BEGIN Task data

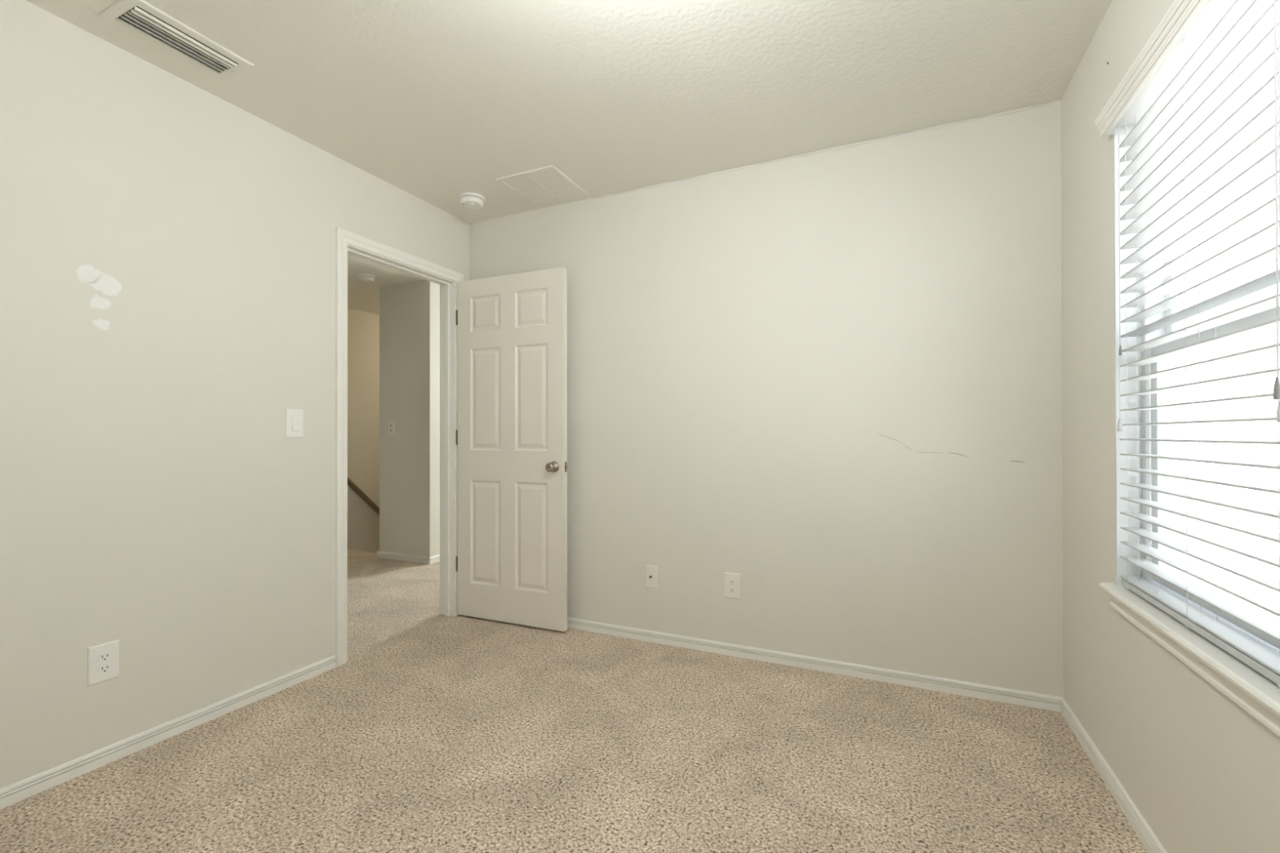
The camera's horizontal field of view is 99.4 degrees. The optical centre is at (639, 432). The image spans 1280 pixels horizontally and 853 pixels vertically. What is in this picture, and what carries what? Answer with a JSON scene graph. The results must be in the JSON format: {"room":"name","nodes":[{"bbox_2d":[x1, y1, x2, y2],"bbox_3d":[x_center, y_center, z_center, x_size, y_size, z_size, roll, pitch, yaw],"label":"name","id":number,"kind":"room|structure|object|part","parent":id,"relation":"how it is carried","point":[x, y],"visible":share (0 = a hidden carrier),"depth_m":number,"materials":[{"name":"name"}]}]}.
{"room":"empty bedroom","nodes":[
{"label":"empty bedroom","id":0,"kind":"room"},
{"bbox_2d":[0,0,469,788],"bbox_3d":[-1.140,0.002,3.428,0.116,2.640,6.650,0,0,25],"label":"wall","id":1,"kind":"structure","parent":0,"point":[167,248],"depth_m":1.96,"materials":[{"name":"paint"}]},
{"bbox_2d":[87,639,119,686],"bbox_3d":[-1.801,0.775,1.825,0.009,0.127,0.081,0,0,25],"label":"wall outlet","id":2,"kind":"object","parent":1,"relation":"attached to","point":[103,660],"visible":1,"depth_m":1.82,"materials":[{"name":"white plastic"}]},
{"bbox_2d":[97,663,111,673],"bbox_3d":[-1.799,0.794,1.825,0.004,0.027,0.034,0,0,25],"label":"receptacle","id":3,"kind":"object","parent":2,"relation":"attached to","point":[102,668],"depth_m":1.82,"materials":[{"name":"white plastic"}]},
{"bbox_2d":[97,652,111,662],"bbox_3d":[-1.799,0.755,1.825,0.004,0.027,0.034,0,0,25],"label":"receptacle","id":4,"kind":"object","parent":2,"relation":"attached to","point":[102,656],"depth_m":1.82,"materials":[{"name":"white plastic"}]},
{"bbox_2d":[0,655,336,808],"bbox_3d":[-1.956,1.087,1.479,0.013,0.055,2.433,0,0,25],"label":"baseboard","id":5,"kind":"structure","parent":1,"relation":"attached to","point":[20,790],"depth_m":1.93,"materials":[{"name":"white wood"}]},
{"bbox_2d":[284,408,303,437],"bbox_3d":[-1.533,-0.039,2.414,0.012,0.127,0.079,0,0,25],"label":"light switch","id":6,"kind":"object","parent":1,"relation":"attached to","point":[294,418],"visible":1,"depth_m":2.41,"materials":[{"name":"white plastic"}]},
{"bbox_3d":[-1.534,-0.039,2.414,0.003,0.067,0.034,0,0,25],"label":"rocker frame","id":7,"kind":"part","parent":6,"relation":"part of","materials":[{"name":"white plastic"}]},
{"bbox_2d":[334,226,463,666],"bbox_3d":[-1.333,0.071,3.006,0.150,2.099,0.849,0,0,25],"label":"door frame","id":8,"kind":"structure","parent":1,"relation":"attached to","point":[347,242],"depth_m":3.10,"materials":[{"name":"white wood"}]},
{"bbox_2d":[456,266,567,631],"bbox_3d":[-0.760,0.095,3.171,0.770,2.022,0.160,0,0,23],"label":"door","id":9,"kind":"structure","parent":8,"relation":"attached to","point":[512,432],"depth_m":3.14,"materials":[{"name":"paint"}]},
{"bbox_3d":[-0.490,0.194,3.006,0.062,0.062,0.060,0,0,23],"label":"knob","id":10,"kind":"part","parent":9,"relation":"part of","materials":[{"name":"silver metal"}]},
{"bbox_2d":[347,307,379,552],"bbox_3d":[-3.354,1.213,5.176,0.100,5.040,5.300,0,0,25],"label":"wall","id":11,"kind":"structure","parent":0,"point":[363,327],"depth_m":5.87,"materials":[{"name":"paint"}]},
{"bbox_2d":[347,477,379,515],"bbox_3d":[-2.737,1.224,6.323,0.069,1.903,1.900,0,0,25],"label":"handrail","id":12,"kind":"object","parent":11,"relation":"attached to","point":[351,484],"visible":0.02,"depth_m":5.79,"materials":[{"name":"wood"}]},
{"bbox_2d":[379,280,439,557],"bbox_3d":[-1.563,1.213,5.909,0.610,5.040,2.480,0,0,25],"label":"wall","id":13,"kind":"structure","parent":0,"point":[410,312],"depth_m":4.76,"materials":[{"name":"paint"}]},
{"bbox_2d":[388,421,395,435],"bbox_3d":[-2.220,-0.036,4.842,0.080,0.120,0.014,0,0,25],"label":"light switch","id":14,"kind":"object","parent":13,"relation":"attached to","point":[391,424],"visible":1,"depth_m":4.84,"materials":[{"name":"white plastic"}]},
{"bbox_2d":[376,551,430,564],"bbox_3d":[-2.084,1.102,4.776,0.643,0.055,0.013,0,0,25],"label":"baseboard","id":15,"kind":"structure","parent":13,"relation":"attached to","point":[414,558],"depth_m":4.77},
{"bbox_2d":[430,555,439,564],"bbox_3d":[-1.282,1.105,5.774,0.013,0.055,2.493,0,0,25],"label":"baseboard","id":16,"kind":"structure","parent":13,"relation":"attached to","point":[433,559],"depth_m":4.69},
{"bbox_2d":[25,0,1112,315],"bbox_3d":[-0.937,-1.394,3.341,6.037,0.150,6.850,0,0,25],"label":"ceiling","id":17,"kind":"structure","parent":0,"point":[438,101],"depth_m":2.00,"materials":[{"name":"white paint"}]},
{"bbox_2d":[97,0,253,80],"bbox_3d":[-1.555,-1.318,1.840,0.198,0.012,0.352,0,0,25],"label":"ceiling vent","id":18,"kind":"object","parent":17,"relation":"in","point":[140,18],"visible":1,"depth_m":1.82,"materials":[{"name":"white metal"}]},
{"bbox_2d":[357,273,375,282],"bbox_3d":[-2.297,-1.288,4.560,0.132,0.046,0.132,0,0,25],"label":"smoke detector","id":19,"kind":"object","parent":17,"relation":"attached to","point":[365,277],"visible":1,"depth_m":4.52,"materials":[{"name":"white plastic"}]},
{"bbox_2d":[457,192,484,209],"bbox_3d":[-0.949,-1.297,3.064,0.144,0.046,0.144,0,0,25],"label":"smoke detector","id":20,"kind":"object","parent":17,"relation":"attached to","point":[472,201],"visible":1,"depth_m":3.03,"materials":[{"name":"white plastic"}]},
{"bbox_2d":[494,164,588,205],"bbox_3d":[-0.523,-1.318,2.924,0.358,0.007,0.354,0,0,25],"label":"ceiling vent","id":21,"kind":"object","parent":17,"relation":"in","point":[546,184],"visible":1,"depth_m":2.90,"materials":[{"name":"white metal"}]},
{"bbox_3d":[-0.597,-1.317,2.957,0.149,0.004,0.304,0,0,25],"label":"louver panel","id":22,"kind":"part","parent":21,"relation":"part of","materials":[{"name":"white metal"}]},
{"bbox_3d":[-0.450,-1.318,2.890,0.149,0.004,0.304,0,0,25],"label":"louver panel","id":23,"kind":"part","parent":21,"relation":"part of","materials":[{"name":"white metal"}]},
{"bbox_2d":[0,549,1147,852],"bbox_3d":[-0.931,1.196,3.274,5.887,0.150,6.750,0,0,25],"label":"floor","id":24,"kind":"structure","parent":0,"point":[437,732],"depth_m":1.82,"materials":[{"name":"beige carpet"}]},
{"bbox_2d":[469,100,1063,697],"bbox_3d":[0.327,-0.053,2.849,3.037,2.541,0.127,0,0,25],"label":"wall","id":25,"kind":"structure","parent":0,"point":[829,380],"depth_m":2.53,"materials":[{"name":"paint"}]},
{"bbox_2d":[644,564,657,588],"bbox_3d":[0.057,0.773,2.898,0.071,0.118,0.016,0,0,25],"label":"cable plate","id":26,"kind":"object","parent":25,"relation":"attached to","point":[651,571],"visible":1,"depth_m":2.90,"materials":[{"name":"white plastic"}]},
{"bbox_2d":[724,572,740,599],"bbox_3d":[0.462,0.769,2.717,0.082,0.126,0.009,0,0,25],"label":"wall outlet","id":27,"kind":"object","parent":25,"relation":"attached to","point":[731,580],"visible":1,"depth_m":2.71,"materials":[{"name":"white plastic"}]},
{"bbox_2d":[728,586,735,592],"bbox_3d":[0.461,0.789,2.716,0.034,0.027,0.004,0,0,25],"label":"receptacle","id":28,"kind":"object","parent":27,"relation":"attached to","point":[731,589],"depth_m":2.71,"materials":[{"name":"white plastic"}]},
{"bbox_2d":[728,578,735,585],"bbox_3d":[0.461,0.750,2.716,0.034,0.027,0.004,0,0,25],"label":"receptacle","id":29,"kind":"object","parent":27,"relation":"attached to","point":[731,581],"depth_m":2.71,"materials":[{"name":"white plastic"}]},
{"bbox_2d":[567,617,1063,711],"bbox_3d":[0.303,1.089,2.787,3.037,0.055,0.013,0,0,25],"label":"baseboard","id":30,"kind":"structure","parent":25,"relation":"attached to","point":[1047,702],"depth_m":2.51,"materials":[{"name":"white wood"}]},
{"bbox_2d":[1060,0,1279,852],"bbox_3d":[1.062,-0.064,0.622,0.152,2.540,3.570,0,0,25],"label":"wall","id":31,"kind":"structure","parent":0,"point":[1202,772],"depth_m":1.69,"materials":[{"name":"paint"}]},
{"bbox_2d":[1060,697,1167,852],"bbox_3d":[0.986,1.079,0.641,0.013,0.055,3.350,0,0,25],"label":"baseboard","id":32,"kind":"structure","parent":31,"relation":"attached to","point":[1144,833],"depth_m":1.65,"materials":[{"name":"white wood"}]},
{"bbox_2d":[1098,124,1279,737],"bbox_3d":[1.261,-0.221,1.100,0.184,1.513,1.235,0,0,25],"label":"window","id":33,"kind":"structure","parent":31,"relation":"in","point":[1254,692],"depth_m":1.57,"materials":[{"name":"white plastic"}]},
{"bbox_2d":[1094,0,1279,687],"bbox_3d":[1.212,-0.256,1.123,0.100,1.424,1.191,0,0,25],"label":"horizontal blind","id":34,"kind":"object","parent":33,"relation":"attached to","point":[1202,95],"visible":1,"depth_m":1.22,"materials":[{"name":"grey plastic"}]},
{"bbox_3d":[1.425,-0.471,1.615,0.002,0.878,0.002,0,0,25],"label":"tilt cord","id":35,"kind":"part","parent":34,"relation":"part of","materials":[{"name":"white fabric"}]},
{"bbox_3d":[1.423,-0.581,1.611,0.002,0.659,0.002,0,0,25],"label":"tilt cord","id":36,"kind":"part","parent":34,"relation":"part of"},
{"bbox_3d":[1.420,-0.241,1.585,0.002,1.358,0.001,0,0,25],"label":"ladder cord","id":37,"kind":"part","parent":34,"relation":"part of","materials":[{"name":"white fabric"}]},
{"bbox_3d":[1.446,-0.241,1.580,0.002,1.358,0.001,0,0,25],"label":"lift cord","id":38,"kind":"part","parent":34,"relation":"part of","materials":[{"name":"white fabric"}]},
{"bbox_3d":[1.467,-0.241,1.564,0.002,1.358,0.001,0,0,25],"label":"ladder cord","id":39,"kind":"part","parent":34,"relation":"part of","materials":[{"name":"white fabric"}]},
{"bbox_3d":[1.226,-0.945,1.119,0.064,0.046,1.131,0,0,25],"label":"head rail","id":40,"kind":"part","parent":34,"relation":"part of","materials":[{"name":"white plastic"}]},
{"bbox_3d":[1.277,-0.242,1.271,0.002,1.358,0.001,0,0,25],"label":"ladder cord","id":41,"kind":"part","parent":34,"relation":"part of","materials":[{"name":"white fabric"}]},
{"bbox_3d":[1.303,-0.242,1.266,0.002,1.358,0.001,0,0,25],"label":"lift cord","id":42,"kind":"part","parent":34,"relation":"part of","materials":[{"name":"white fabric"}]},
{"bbox_3d":[1.234,0.447,1.110,0.048,0.017,1.131,0,0,25],"label":"rail","id":43,"kind":"part","parent":34,"relation":"part of","materials":[{"name":"white plastic"}]},
{"bbox_3d":[1.324,-0.243,1.250,0.002,1.358,0.001,0,0,25],"label":"ladder cord","id":44,"kind":"part","parent":34,"relation":"part of","materials":[{"name":"white fabric"}]},
{"bbox_3d":[1.128,-0.501,0.963,0.002,0.823,0.002,0,0,25],"label":"pull cord","id":45,"kind":"part","parent":34,"relation":"part of","materials":[{"name":"white fabric"}]},
{"bbox_3d":[1.140,-0.244,0.970,0.002,1.358,0.001,0,0,25],"label":"ladder cord","id":46,"kind":"part","parent":34,"relation":"part of","materials":[{"name":"white fabric"}]},
{"bbox_3d":[1.124,-0.481,0.954,0.002,0.863,0.002,0,0,25],"label":"pull cord","id":47,"kind":"part","parent":34,"relation":"part of","materials":[{"name":"white fabric"}]},
{"bbox_3d":[1.221,0.476,1.116,0.095,0.023,1.235,0,0,25],"label":"sill","id":48,"kind":"part","parent":33,"relation":"part of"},
{"bbox_3d":[1.302,-0.253,1.082,0.085,1.441,1.177,0,0,25],"label":"frame","id":49,"kind":"part","parent":33,"relation":"part of","materials":[{"name":"white plastic"}]},
{"bbox_3d":[1.287,0.085,1.087,0.030,0.694,1.105,0,0,25],"label":"sash","id":50,"kind":"part","parent":33,"relation":"part of","materials":[{"name":"white plastic"}]},
{"bbox_3d":[1.318,-0.579,1.075,0.030,0.724,1.113,0,0,25],"label":"sash","id":51,"kind":"part","parent":33,"relation":"part of","materials":[{"name":"white plastic"}]},
{"label":"outside","id":52,"kind":"structure","parent":0,"visible":0},
{"bbox_2d":[1183,524,1279,621],"bbox_3d":[20.854,4.144,-6.592,41.803,0.200,60.000,0,0,25],"label":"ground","id":53,"kind":"structure","parent":52,"point":[1261,544],"depth_m":17.59,"materials":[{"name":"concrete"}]}
]}

END Task data

What you have to do> Write out every line from the entries where "switch" appears.

Task answer>
{"bbox_2d":[284,408,303,437],"bbox_3d":[-1.533,-0.039,2.414,0.012,0.127,0.079,0,0,25],"label":"light switch","id":6,"kind":"object","parent":1,"relation":"attached to","point":[294,418],"visible":1,"depth_m":2.41,"materials":[{"name":"white plastic"}]},
{"bbox_2d":[388,421,395,435],"bbox_3d":[-2.220,-0.036,4.842,0.080,0.120,0.014,0,0,25],"label":"light switch","id":14,"kind":"object","parent":13,"relation":"attached to","point":[391,424],"visible":1,"depth_m":4.84,"materials":[{"name":"white plastic"}]},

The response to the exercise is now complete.